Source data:
--- START ---

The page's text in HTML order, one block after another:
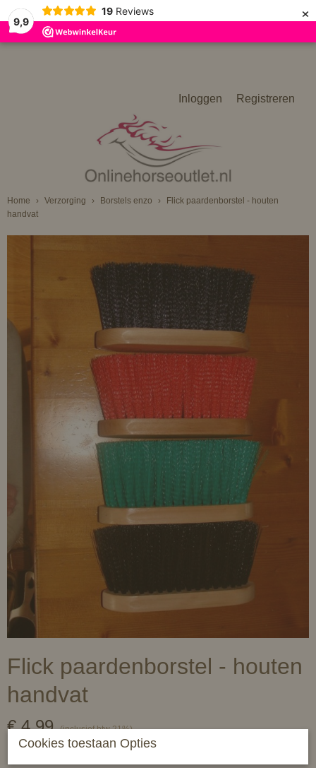
9,9
19 Reviews ×
Inloggen Registreren
Home › Verzorging › Borstels enzo ›
Flick paardenborstel - houten
handvat
Flick paardenborstel - houten
handvat
€ 4,99 (inclusief btw 21%)
Op voorraad
Cookies toestaan Opties
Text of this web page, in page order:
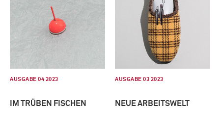
AUSGABE 04 2023
IM TRÜBEN FISCHEN
AUSGABE 03 2023
NEUE ARBEITSWELT
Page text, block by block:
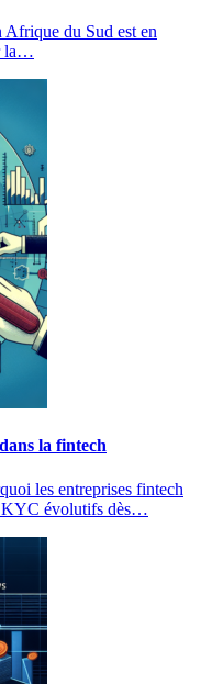
Afrique du Sud est en
la…
la fintech
les entreprises fintech
KYC évolutifs dès…
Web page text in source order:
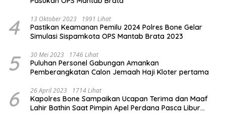
4 13 Oktober 2023 1991 Lihat
Pastikan Keamanan Pemilu 2024 Polres Bone Gelar
Simulasi Sispamkota OPS Mantab Brata 2023
5 30 Mei 2023 1746 Lihat
Puluhan Personel Gabungan Amankan
Pemberangkatan Calon Jemaah Haji Kloter pertama
6 26 April 2023 1714 Lihat
Kapolres Bone Sampaikan Ucapan Terima dan Maaf
Lahir Bathin Saat Pimpin Apel Perdana Pasca Libur
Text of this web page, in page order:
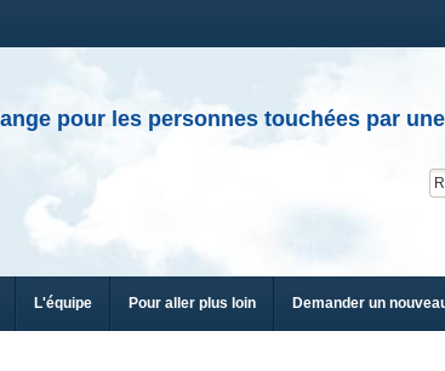
pour les personnes touchées par
L'équipe Pour aller plus loin Demander un
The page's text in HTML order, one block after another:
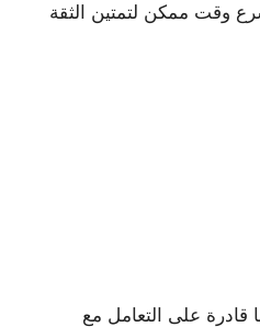
وقت ممكن لتمتين الثقة
قادرة على التعامل مع
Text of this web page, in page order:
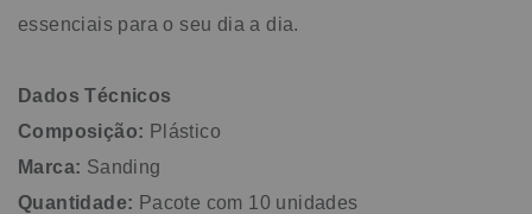
essenciais para o seu dia a dia.
Dados Técnicos
Composição: Plástico
Marca: Sanding
Quantidade: Pacote com 10 unidades
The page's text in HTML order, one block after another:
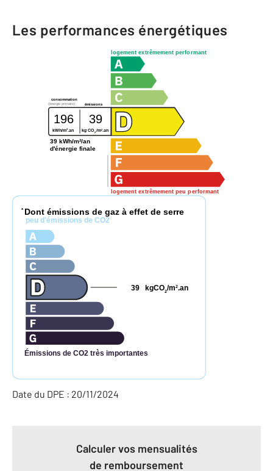
Les performances énergétiques
logement extrêmement performant
logement extrêmement peu performant
consommation
émissions
(énergie primaire)
196 39
kWh/m2.an kg CO2 /m2 .an
39 kWh/m²/an
d'énergie finale
* Dont émissions de gaz à effet de serre
peu d'émissions de CO2
Émissions de CO2 très importantes
kgCO2/m2.an
39
Date du DPE : 20/11/2024
Calculer vos mensualités
de remboursement
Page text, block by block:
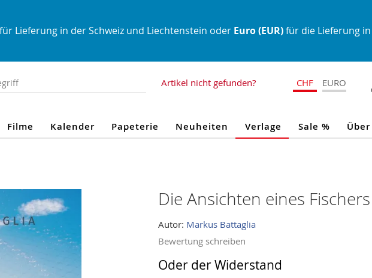
für Lieferung in der Schweiz und Liechtenstein oder Euro (EUR)für die Lieferung
Artikel nicht gefunden? CHF EURO
Filme Kalender Papeterie Neuheiten Verlage Sale %
Die Ansichten eines Fischers
Autor: Markus Battaglia
Bewertung schreiben
Oder der Widerstand
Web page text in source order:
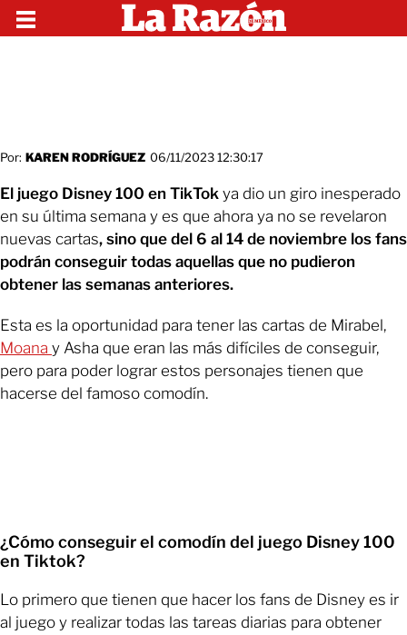
Por: KAREN RODRÍGUEZ 06/11/2023 12:30:17
El juego Disney 100 en TikTok ya dio un giro inesperado
en su última semana y es que ahora ya no se revelaron
nuevas cartas, sino que del 6 al 14 de noviembre los fans
podrán conseguir todas aquellas que no pudieron
obtener las semanas anteriores.
Esta es la oportunidad para tener las cartas de Mirabel,
Moana y Asha que eran las más difíciles de conseguir,
pero para poder lograr estos personajes tienen que
hacerse del famoso comodín.
¿Cómo conseguir el comodín del juego Disney 100
en Tiktok?
Lo primero que tienen que hacer los fans de Disney es ir
al juego y realizar todas las tareas diarias para obtener
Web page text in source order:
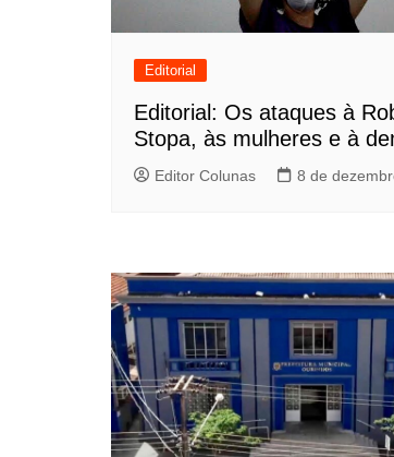
Editorial
Editorial: Os ataques à
Stopa, às mulheres e à
Editor Colunas 8 de
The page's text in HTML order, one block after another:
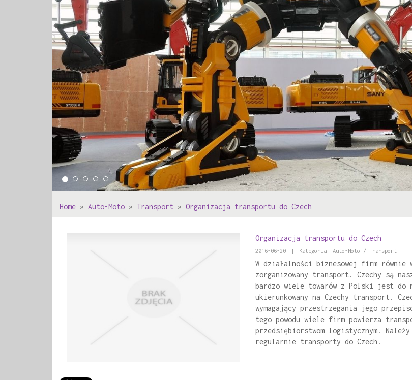
Home » Auto-Moto » Transport » Organizacja transportu do Czech
Organizacja transportu do Czech
2016-06-20 | Kategoria: Auto-Moto / Transport
W działalności biznesowej firm równie
zorganizowany transport. Czechy są
bardzo wiele towarów z Polski jest do
ukierunkowany na Czechy transport.
wymagający przestrzegania jego
tego powodu wiele firm powierza
przedsiębiorstwom logistycznym.
regularnie transporty do Czech.
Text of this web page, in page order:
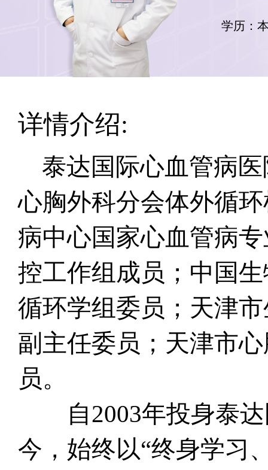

--- END ---

Task directions:
Write every line of the data out again exactly, leaving out all images.

Result of this exercise:
The page's text in HTML order, one block after another:
9,9
19 Reviews ×
Inloggen Registreren
Home › Verzorging › Borstels enzo ›
Flick paardenborstel - houten
handvat
Flick paardenborstel - houten
handvat
€ 4,99 (inclusief btw 21%)
Op voorraad
Cookies toestaan Opties
Text of this web page, in page order:
AUSGABE 04 2023
IM TRÜBEN FISCHEN
AUSGABE 03 2023
NEUE ARBEITSWELT
Page text, block by block:
Afrique du Sud est en
la…
la fintech
les entreprises fintech
KYC évolutifs dès…
Web page text in source order:
4 13 Oktober 2023 1991 Lihat
Pastikan Keamanan Pemilu 2024 Polres Bone Gelar
Simulasi Sispamkota OPS Mantab Brata 2023
5 30 Mei 2023 1746 Lihat
Puluhan Personel Gabungan Amankan
Pemberangkatan Calon Jemaah Haji Kloter pertama
6 26 April 2023 1714 Lihat
Kapolres Bone Sampaikan Ucapan Terima dan Maaf
Lahir Bathin Saat Pimpin Apel Perdana Pasca Libur
Text of this web page, in page order:
pour les personnes touchées par
L'équipe Pour aller plus loin Demander un
The page's text in HTML order, one block after another:
وقت ممكن لتمتين الثقة
قادرة على التعامل مع
Text of this web page, in page order:
essenciais para o seu dia a dia.
Dados Técnicos
Composição: Plástico
Marca: Sanding
Quantidade: Pacote com 10 unidades
The page's text in HTML order, one block after another:
Les performances énergétiques
logement extrêmement performant
logement extrêmement peu performant
consommation
émissions
(énergie primaire)
196 39
kWh/m2.an kg CO2 /m2 .an
39 kWh/m²/an
d'énergie finale
* Dont émissions de gaz à effet de serre
peu d'émissions de CO2
Émissions de CO2 très importantes
kgCO2/m2.an
39
Date du DPE : 20/11/2024
Calculer vos mensualités
de remboursement
Page text, block by block:
für Lieferung in der Schweiz und Liechtenstein oder Euro (EUR)für die Lieferung
Artikel nicht gefunden? CHF EURO
Filme Kalender Papeterie Neuheiten Verlage Sale %
Die Ansichten eines Fischers
Autor: Markus Battaglia
Bewertung schreiben
Oder der Widerstand
Web page text in source order:
Por: KAREN RODRÍGUEZ 06/11/2023 12:30:17
El juego Disney 100 en TikTok ya dio un giro inesperado
en su última semana y es que ahora ya no se revelaron
nuevas cartas, sino que del 6 al 14 de noviembre los fans
podrán conseguir todas aquellas que no pudieron
obtener las semanas anteriores.
Esta es la oportunidad para tener las cartas de Mirabel,
Moana y Asha que eran las más difíciles de conseguir,
pero para poder lograr estos personajes tienen que
hacerse del famoso comodín.
¿Cómo conseguir el comodín del juego Disney 100
en Tiktok?
Lo primero que tienen que hacer los fans de Disney es ir
al juego y realizar todas las tareas diarias para obtener
Web page text in source order:
Editorial
Editorial: Os ataques à
Stopa, às mulheres e à
Editor Colunas 8 de
The page's text in HTML order, one block after another:
Home » Auto-Moto » Transport » Organizacja transportu do Czech
Organizacja transportu do Czech
2016-06-20 | Kategoria: Auto-Moto / Transport
W działalności biznesowej firm równie
zorganizowany transport. Czechy są
bardzo wiele towarów z Polski jest do
ukierunkowany na Czechy transport.
wymagający przestrzegania jego
tego powodu wiele firm powierza
przedsiębiorstwom logistycznym.
regularnie transporty do Czech.
Text of this web page, in page order:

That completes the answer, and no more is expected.